RECORDS PROVIDED

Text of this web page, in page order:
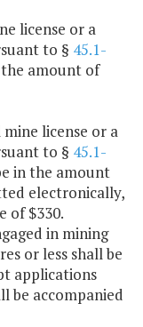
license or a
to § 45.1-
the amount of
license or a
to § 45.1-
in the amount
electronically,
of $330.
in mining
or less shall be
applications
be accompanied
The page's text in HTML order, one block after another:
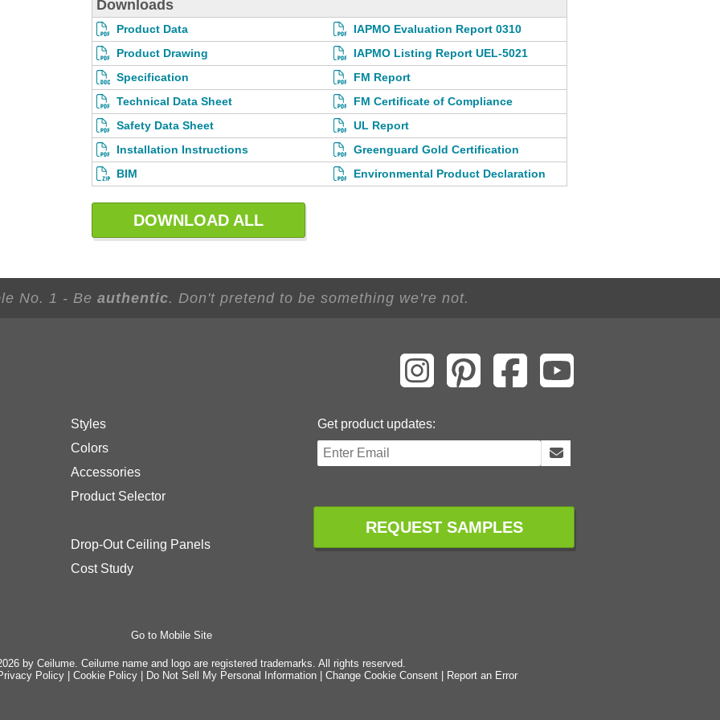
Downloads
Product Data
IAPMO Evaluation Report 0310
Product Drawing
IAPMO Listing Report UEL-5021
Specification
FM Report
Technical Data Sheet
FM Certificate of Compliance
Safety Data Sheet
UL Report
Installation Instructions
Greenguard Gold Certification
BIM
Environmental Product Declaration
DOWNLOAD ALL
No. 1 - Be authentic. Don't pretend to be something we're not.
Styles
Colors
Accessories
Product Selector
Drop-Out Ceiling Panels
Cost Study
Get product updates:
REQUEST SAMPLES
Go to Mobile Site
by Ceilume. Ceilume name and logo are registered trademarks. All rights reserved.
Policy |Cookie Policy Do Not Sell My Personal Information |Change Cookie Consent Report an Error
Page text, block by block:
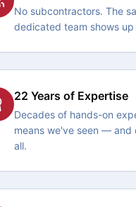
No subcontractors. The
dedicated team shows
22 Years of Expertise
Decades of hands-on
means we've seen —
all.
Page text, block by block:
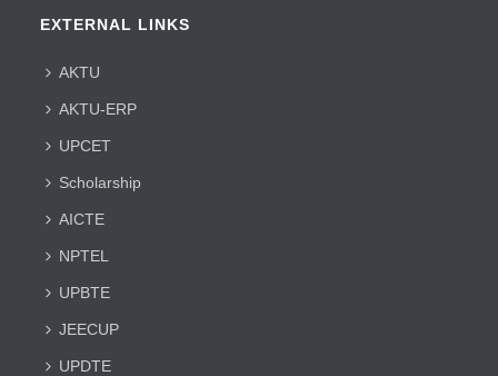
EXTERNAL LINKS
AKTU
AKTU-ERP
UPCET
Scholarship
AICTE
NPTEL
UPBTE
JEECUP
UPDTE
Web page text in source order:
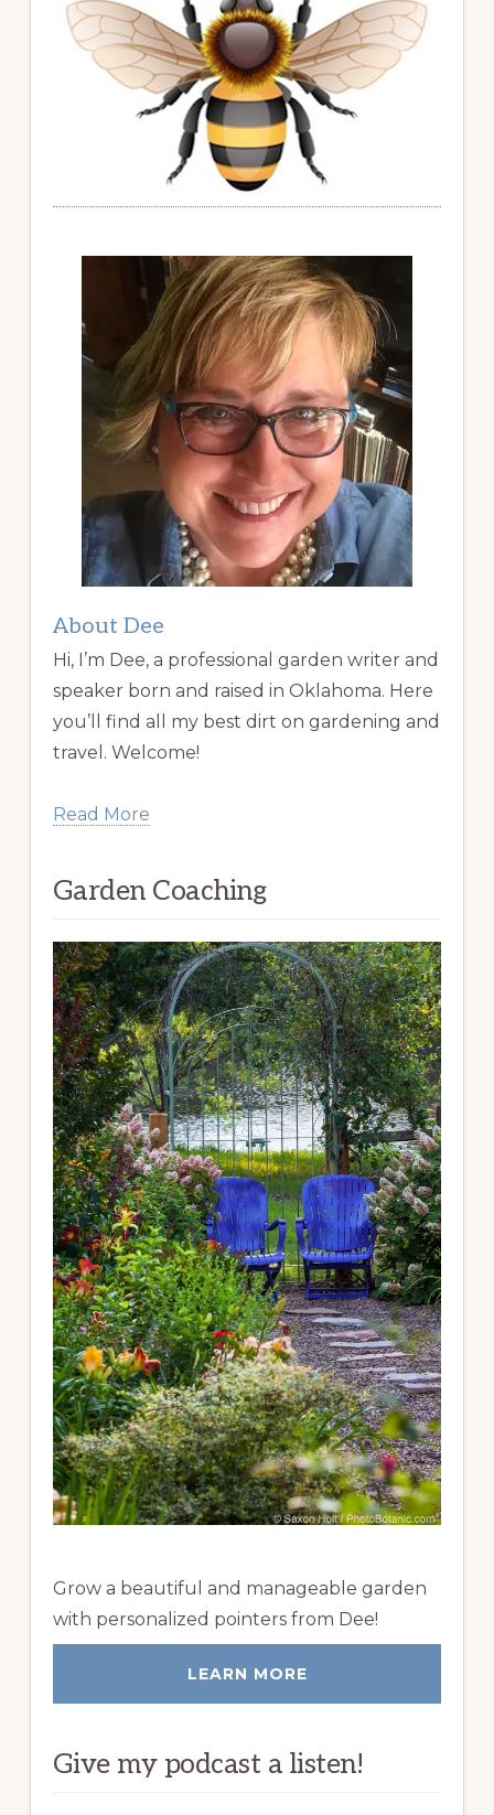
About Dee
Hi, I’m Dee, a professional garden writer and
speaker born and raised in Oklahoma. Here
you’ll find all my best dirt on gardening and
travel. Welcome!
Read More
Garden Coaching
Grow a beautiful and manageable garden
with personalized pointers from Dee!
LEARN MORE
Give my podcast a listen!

INSTRUCTIONS TO FOLLOW
Write out each entry exactly, images excluded.

TASK RESULT
Text of this web page, in page order:
license or a
to § 45.1-
the amount of
license or a
to § 45.1-
in the amount
electronically,
of $330.
in mining
or less shall be
applications
be accompanied
The page's text in HTML order, one block after another:
Downloads
Product Data
IAPMO Evaluation Report 0310
Product Drawing
IAPMO Listing Report UEL-5021
Specification
FM Report
Technical Data Sheet
FM Certificate of Compliance
Safety Data Sheet
UL Report
Installation Instructions
Greenguard Gold Certification
BIM
Environmental Product Declaration
DOWNLOAD ALL
No. 1 - Be authentic. Don't pretend to be something we're not.
Styles
Colors
Accessories
Product Selector
Drop-Out Ceiling Panels
Cost Study
Get product updates:
REQUEST SAMPLES
Go to Mobile Site
by Ceilume. Ceilume name and logo are registered trademarks. All rights reserved.
Policy |Cookie Policy Do Not Sell My Personal Information |Change Cookie Consent Report an Error
Page text, block by block:
No subcontractors. The
dedicated team shows
22 Years of Expertise
Decades of hands-on
means we've seen —
all.
Page text, block by block:
EXTERNAL LINKS
AKTU
AKTU-ERP
UPCET
Scholarship
AICTE
NPTEL
UPBTE
JEECUP
UPDTE
Web page text in source order:
About Dee
Hi, I’m Dee, a professional garden writer and
speaker born and raised in Oklahoma. Here
you’ll find all my best dirt on gardening and
travel. Welcome!
Read More
Garden Coaching
Grow a beautiful and manageable garden
with personalized pointers from Dee!
LEARN MORE
Give my podcast a listen!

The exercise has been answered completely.